The Pike Circuit Court granted the motion to dismiss, finding Kailei was estopped from bringing the action because she had signed the affidavit naming Nathan as her child’s legal father. The court further noted Rodgers had not filed a petition to establish paternity.
But a divided panel of the Indiana Court of Appeals reversed that decision Wednesday, with Judge Patricia Riley writing for the majority that Nathan was not entitled to judgment as a matter of law. Noting the “irregular” paternity proceedings created “instability and confusion” in the child’s life, the majority nevertheless determined there was a material question as to whether Rodgers provided support for the child.
Riley pointed to testimony that Rodgers had been living with Kailei for eight months before the paternity hearing and providing financial support to the child during that time. If that were true, then he and the mother could file a petition to establish Rodgers’ paternity more than two years after the child’s birth pursuant to Indiana Code section 31-14-5-3.

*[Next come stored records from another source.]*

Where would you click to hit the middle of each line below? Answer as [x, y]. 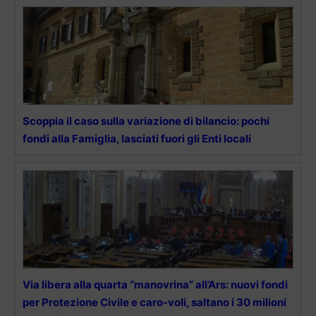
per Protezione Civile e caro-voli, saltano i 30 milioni [154, 302]
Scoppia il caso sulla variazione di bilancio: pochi [146, 121]
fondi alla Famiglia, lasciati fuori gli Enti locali [137, 138]
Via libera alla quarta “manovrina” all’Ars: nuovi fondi [155, 284]
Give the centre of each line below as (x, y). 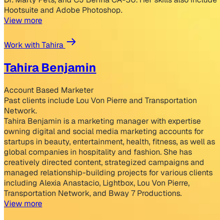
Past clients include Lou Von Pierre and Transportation (100, 100)
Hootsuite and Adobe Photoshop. (63, 10)
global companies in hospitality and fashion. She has (98, 152)
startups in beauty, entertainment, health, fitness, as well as (110, 141)
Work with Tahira (35, 45)
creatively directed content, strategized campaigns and (104, 162)
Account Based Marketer (49, 90)
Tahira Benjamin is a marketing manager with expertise (102, 121)
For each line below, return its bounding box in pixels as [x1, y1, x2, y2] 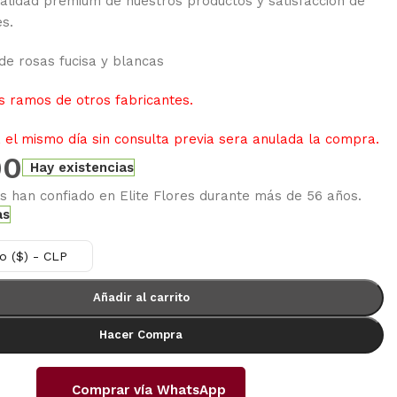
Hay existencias [30, 159, 135, 175]
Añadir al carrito [92, 290, 190, 304]
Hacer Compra [99, 327, 183, 341]
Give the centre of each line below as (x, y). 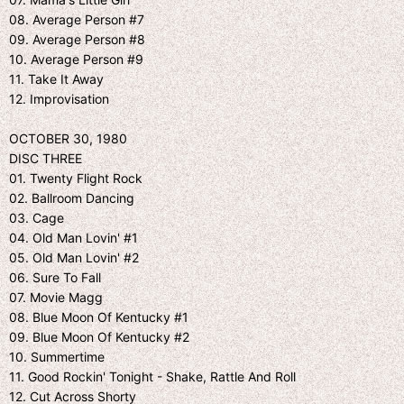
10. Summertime (57, 356)
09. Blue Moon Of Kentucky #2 (99, 336)
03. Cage (37, 217)
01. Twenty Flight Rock (76, 178)
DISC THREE (46, 158)
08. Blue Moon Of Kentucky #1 (99, 317)
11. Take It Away (56, 78)
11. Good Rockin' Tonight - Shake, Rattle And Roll (152, 376)
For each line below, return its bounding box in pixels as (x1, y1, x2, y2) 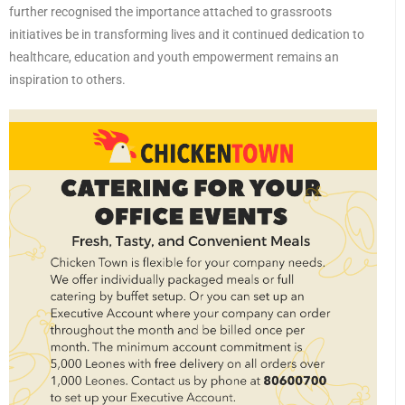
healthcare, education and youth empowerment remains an (9, 50, 339, 65)
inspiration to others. (9, 72, 126, 88)
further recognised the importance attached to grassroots (9, 5, 332, 20)
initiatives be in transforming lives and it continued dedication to (9, 27, 364, 42)
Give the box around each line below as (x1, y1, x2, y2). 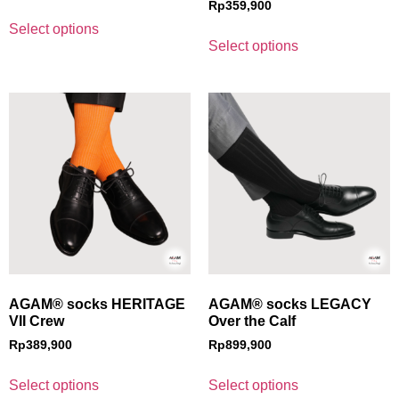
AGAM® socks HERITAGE (9, 297, 185, 313)
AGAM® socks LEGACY (208, 297, 371, 313)
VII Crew (9, 313, 64, 330)
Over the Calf (208, 313, 296, 330)
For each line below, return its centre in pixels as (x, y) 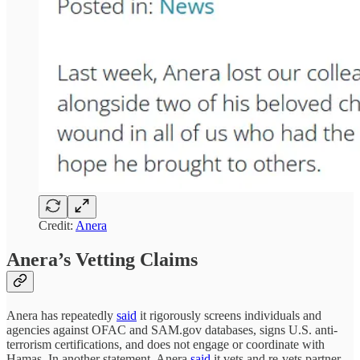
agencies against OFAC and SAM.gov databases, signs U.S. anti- (172, 330)
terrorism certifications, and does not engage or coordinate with (166, 345)
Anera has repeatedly (61, 316)
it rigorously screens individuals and (229, 316)
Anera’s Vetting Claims (102, 260)
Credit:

The majority joined by Judge Elaine Brown remanded the case for further proceedings, but Judge John Baker dissented based on I.C. 16-37-2-2.1(1). That statute holds that when a paternity affidavit has been executed, it cannot be rescinded short of fraud, duress, mistake or test results excluding the man in question as the father.
None of those factors were present in this case, Baker said, so I.C. 31-14-5-3 should not apply.
“To say that judicial action can trump a valid paternity affidavit even if the parties have not complied with Indiana Code section 16-37-2-2.1 is to render that statute meaningless, which is a result that should be avoided,” he said.
The case is In Re: The Paternity of I.I.P.: Kailei L. Poteet v. Justin Rodgers and Nathan T. Poteet, 63A01-1706-JP-1265.